The Great Fiction of 1989

It’s not hard to understand why the Chinese have absolutely no trust of Clown World or its pet media once one learns the truth of Tiananmen Square. And it does tend to call other Western media reports of China into question.

The US reportedly contacted key leaders among the protesting students and made them an offer—don’t wind down, go harder on the protesting and we’ll give you US passports, CIA-run safe passage out of China, a new home in the richest country in the world, and enrolment in top US universities—Harvard, Princeton, Columbia. Now that was an offer hard to refuse.

In late May, student leader Chai Ling gave her infamously puzzling interview/ talk, where she seemed to predict a Tiananman Square massacre in which she would die. She said she was speaking her last words, as there would be “a massacre which would spill blood like a river through Tiananmen Square” – but she also included the information that she “would not be there” as her new plan was to move to the United States to study there! Years later, she wrote that her remarkable prediction of a coming violent crackdown which would lead to a Tiananmen Square massacre was something she had heard from Li Lu, not her own forecast.
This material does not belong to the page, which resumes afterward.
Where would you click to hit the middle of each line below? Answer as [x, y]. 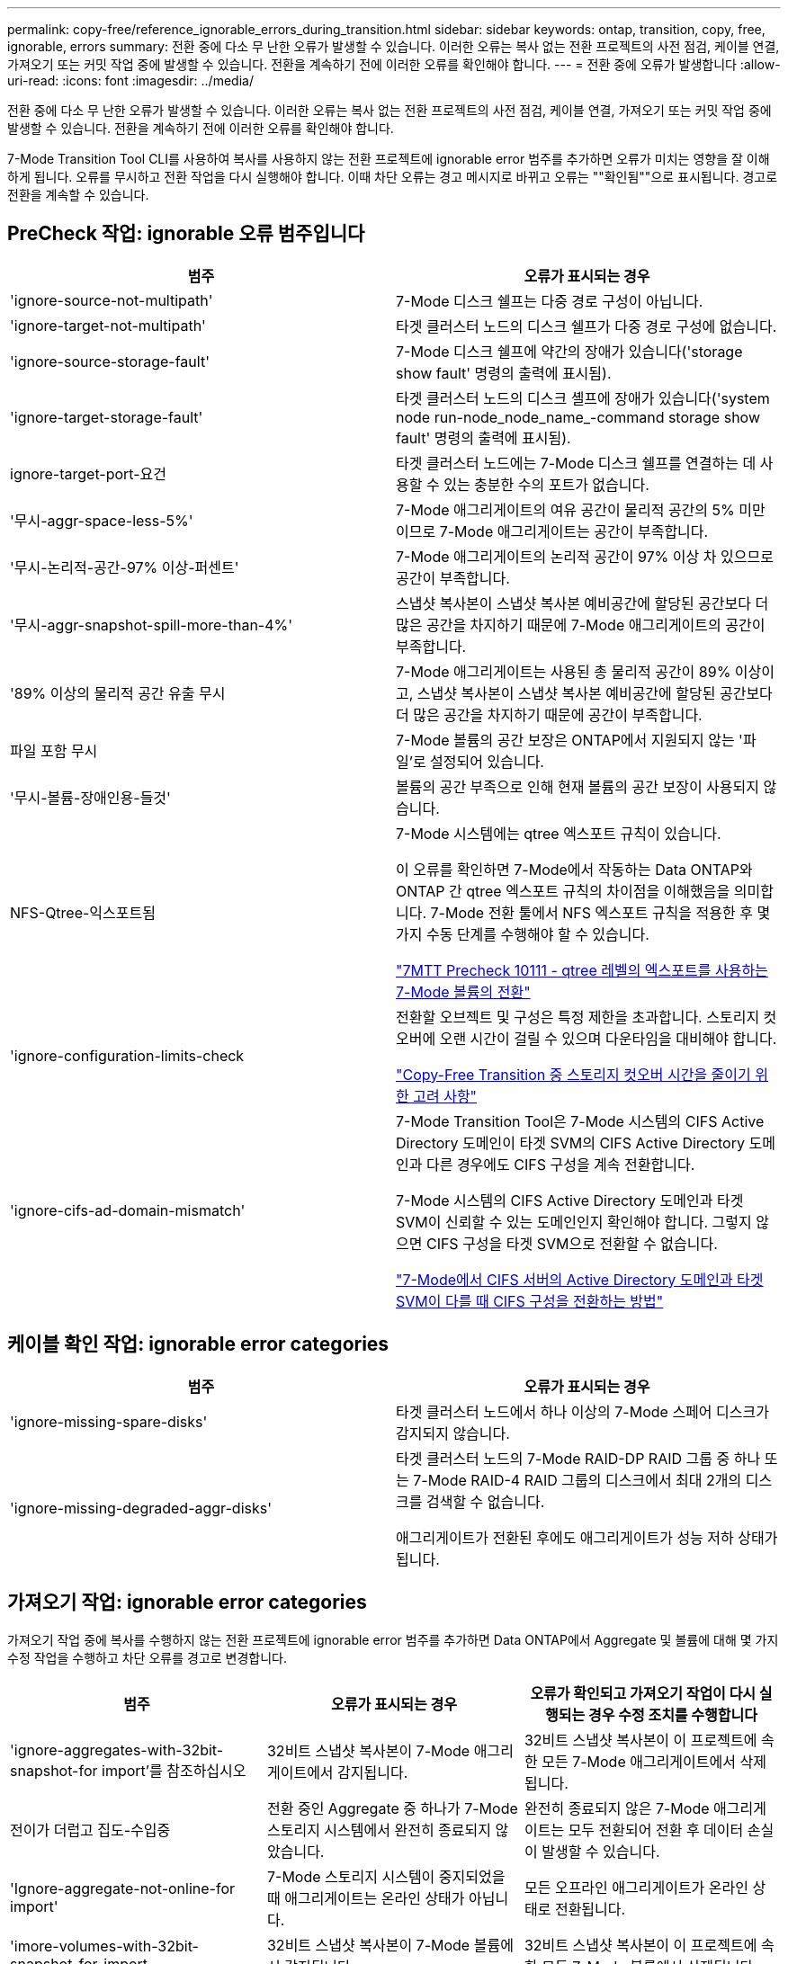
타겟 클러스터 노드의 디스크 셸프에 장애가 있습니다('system [583, 398]
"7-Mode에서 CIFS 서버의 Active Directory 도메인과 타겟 [580, 1279]
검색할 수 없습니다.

Another person in the leading student group, Kong Qingdong, later recalled how he how he had come across undergraduates using a mimeograph machine to makes copies of personal documents, to give to the US Embassy in return for passports. Two of the top leaders, Chai Ling and Feng Congde, were getting them, he was told by fellow undergraduates.

Kong refused to join the rush to take US passports, saying that the protest was all about making China a better place.
Kong angrily declined to join them. He felt the protests were about standing up for China and enabling socialist modernization for the people—not grabbing passports handed out by a hostile foreign power.

Something else was troubling Kong, which he found hard to articulate. He later said: “I wasn’t fond of the way the forceful way the government spoke. But what they were actually saying was: ‘This is a complex situation. There are certain forces behind the scenes, sowing discord.’ This was the truth.”

Think about that line of agreement between the students and the government: There are certain forces behind the scenes, sowing discord. In other words, some protesters as well as the government knew what was really happening under the surface. But if things were calming down, what changed? How did violence break out? Kong’s answer to that question was cryptic. “When we were little, we watched movies like Guerrillas Sweep The Plain,” he said.

That answer would have meant nothing to a western audience—but it was clear to many Chinese. This was a reference to a classic 1955 Chinese movie in which there are tensions between two groups. They have disagreements but don’t fight. Suddenly, a hidden third body, the Eighth Army, opens fire at both sides and then quickly hides, triggering bloodshed.

And that is what happened. Soldiers and students were sharing food. But on June 3, mysterious thugs, some of whom were said to be from ethnic minorities, triggered a fight in Mu Xi Di, in the west of the city, attacking army buses with petrol bombs and setting them alight, burning the occupants to death. The perpetrators were never found.

Soldiers who managed to escape the burning buses were beaten to death. Other military men arrived and chaotic fighting broke out, with scores of deaths.

This was five kilometers away from Tiananmen Square.

At the Square, in the early hours of June 4, soldiers arrived and called on students to leave. Student leader Feng Congde worked to gauge protesters’ opinions, and concluded that the majority wanted to vacate the space. “So I announced the decision to leave,” he said. Students left peacefully.

Violence did break out, not in the square, but in the streets around it.

One witness, Larry Wortzel, watched protesters attack a military vehicle and noted how well it was organized—someone had definitely trained them. “This was clearly a tactic rehearsed and even practiced among the demonstrators, since it was used in the same way in separate places around the city,” he wrote.

“All verified eyewitness accounts say that the students who remained in the square when troops arrived were allowed to leave peacefully,” said the Washington Post’s Jay Mathews.

Now this is where it gets strange. The next day, a very different story appeared from a few foreign embassies saying that 10,000 people had been killed. This tale said the students in the square had not left. They had stayed and been massacred with machine guns, their bodies pushed into piles with bulldozers, and then incinerated by troops with flamethrowers. This gruesome horror story, supported by no evidence at all, is now viewed by eastern and western historians as entirely fictional.